How is sequencing usually performed?

> Sanger protein sequencing uses a process called Edman degradation.

> Edman degradation uses phenyl isothiocyanate = derivatized AA that can be identified by chromatography.

What does a mass spectrometer measure? How does it measure what it measures?

Mass of atoms and molecules by ionizing them from a sample.

Why do we need to ionize particles?

> Manipulate particles via electric and magnetic fields of spectrometer.

> Separate particles based on their mass-to-charge ratio.

Why does the charge on all ions have to be the same in mass spectrometry? What happens if we have different charges on ions?

> If charge on all ions = same → mass-to-charge ratios comparable btwn diff ions.

> If charge on all ions = different → different q’s = different reference points → mass-to-charge ratios incomparable btwn ions.

• What is “time of flight” in mass spectrometry?

• What’s the relationship between mass and time of flight?

• Time of flight = measurement of time for ions to move through field + reach detector.

• Relationship = Mass ↑ Time of flight ↑

• What is protein purification?

• What are the four ways you can purify proteins by?

• Protein purification = Isolation of a specific protein from a complex mixture.

• Four ways are:

> By charge. IEX chromatography.

> By size. SEC chromatography.

> By solubility.

> By affinity for materials. Very specific. Affinity chromatography.

Can you explain how ion exchange chromatography (IEX chromatography) works for a cation exchanger?

> pH_sol < pI_peptide of peptide in column.

> Peptides are (+).

> (+) peptides will attach to resin beads that are (-)-charged.

> All other unwanted peptides elute.

ROUTE ONE:

> pH_sol ≥ pI_peptide of peptide in column.

> Peptides are neutral/negative.

> Peptides detach from resin beads.

ROUTE TWO:

> Add salt.

> The (-) ions of the salt will elute down, but the (+) charged ions will compete with the peptides, i.e. (+)-charged peptides vs. (+)-charged ions for the resin bead spot.

> (+) charged ions win the bead spots, and peptides go home (elute down the column and are collected).

Can you explain how ion exchange chromatography (IEX chromatography) works for an anion exchanger?

> pH_sol > pI_peptide of peptide in column.

> Peptides are (-).

> (-) peptides will attach to resin beads that are (+)- charged.

> All other unwanted peptides elute.

ROUTE ONE:

> pH_sol ≤ pI_peptide of peptide in column.

> Peptides are neutral/positive.

> Peptides detach from resin beads.

ROUTE TWO:

> Add salt.

> The (+) ions of the salt will elute down, but the (-) charged ions will compete with the peptides, i.e. (-)-charged peptides vs. (-)-charged ions for the resin bead spot.

> (-) charged ions win the bead spots, and peptides go home (elute down the column and are collected).

How does size-exclusion chromatography (SEC chromatography) work?

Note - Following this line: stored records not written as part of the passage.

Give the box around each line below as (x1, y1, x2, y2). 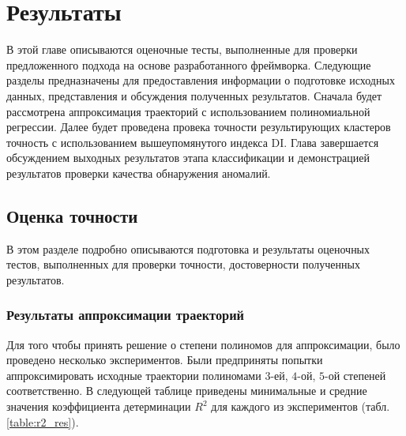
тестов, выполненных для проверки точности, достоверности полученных (6, 256, 360, 272)
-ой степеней (325, 366, 386, 383)
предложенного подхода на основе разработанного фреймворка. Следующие (6, 56, 371, 73)
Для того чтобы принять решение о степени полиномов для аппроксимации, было (6, 336, 400, 352)
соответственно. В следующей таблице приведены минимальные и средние (6, 382, 367, 399)
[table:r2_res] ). (6, 413, 79, 430)
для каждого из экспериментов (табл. (211, 398, 390, 415)
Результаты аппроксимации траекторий (6, 305, 245, 325)
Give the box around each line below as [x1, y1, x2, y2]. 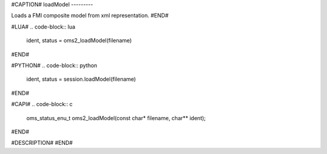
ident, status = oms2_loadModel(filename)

Also known as gel-sieving chromatography.

> Porous beads are packed in the column.

> Small peptides must pass through the beads, getting into heavy “traffic,” because they have no choice. This heavy traffic causes small peptides to go elute slowly. It is very unlikely for small peptides to pass around the traffic.

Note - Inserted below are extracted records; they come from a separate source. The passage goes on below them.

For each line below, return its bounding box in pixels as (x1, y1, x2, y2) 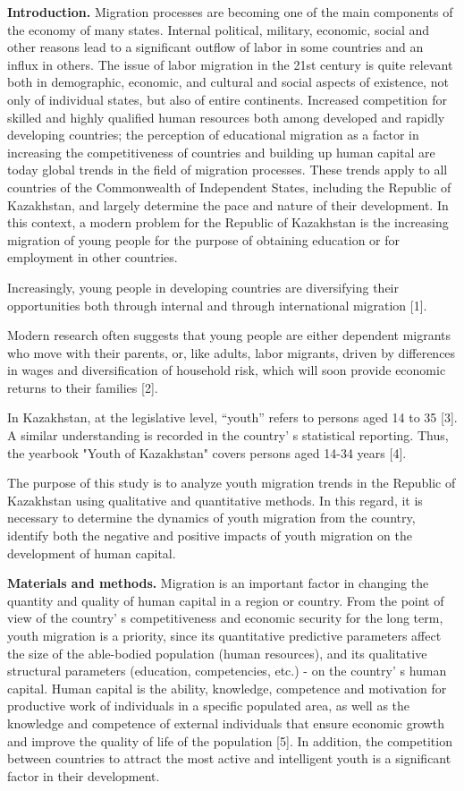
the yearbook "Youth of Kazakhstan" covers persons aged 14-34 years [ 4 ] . (7, 443, 407, 462)
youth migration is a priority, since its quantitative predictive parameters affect (7, 626, 442, 644)
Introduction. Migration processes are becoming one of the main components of (7, 3, 453, 21)
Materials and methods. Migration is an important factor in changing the (7, 574, 429, 592)
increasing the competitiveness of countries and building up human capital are (7, 142, 435, 161)
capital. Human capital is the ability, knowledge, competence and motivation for (7, 678, 447, 697)
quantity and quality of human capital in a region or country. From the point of (7, 591, 444, 609)
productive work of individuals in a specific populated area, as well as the (7, 696, 410, 715)

> Big peptides do not fit in the pores of the beads, and pass around the traffic, causing them to elute faster.

How does affinity chromatography work?

> Attach ligands to beads in column.

> Mixture of peptides are added to the column.

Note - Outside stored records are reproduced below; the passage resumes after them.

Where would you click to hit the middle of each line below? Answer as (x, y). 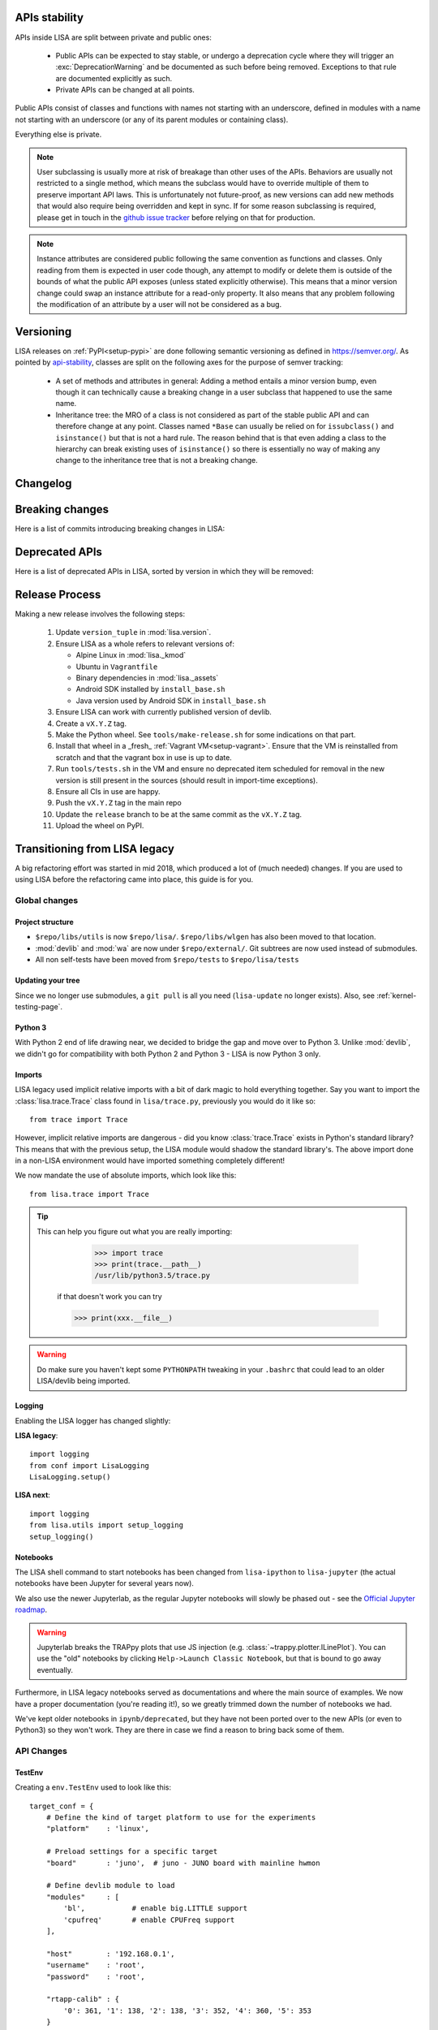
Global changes (47, 901)
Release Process (58, 594)
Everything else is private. (58, 135)
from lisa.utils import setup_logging (107, 1525)
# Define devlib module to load (110, 1885)
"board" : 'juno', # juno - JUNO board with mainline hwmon (183, 1863)
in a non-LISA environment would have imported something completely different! (150, 1160)
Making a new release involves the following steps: (100, 614)

> Ligands on the beads attach to the binding site of the peptides the ligands are specific to.

> The rest of the peptides are eluted out of the column.

> The competitors are added to the column, fighting the ligands for the binding sites of the protein, i.e. ligands vs. competitors.

> Competitors win and take the proteins as their trophies and go home (they exit the column).

> What does sodium dodecyl sulfate–polyacrylamide gel electrophoresis (SDS-PAGE) measure?

> How does SDS-PAGE work?

• SDS-PAGE = estimates mass of protein.

• It works in this series of steps:

> SDS binds to proteins → gives them uniform negative charge + denaturing them.

> Polyacrylamide gel = molecular sieve → smaller proteins move faster.

> Electric current applied → (-) charged proteins migrate towards (+) electrode.

> All proteins have uniform charge → separate based on size, w/ smaller proteins moving faster.

> Bands visualized by staining with Coomassie Blue or Silver.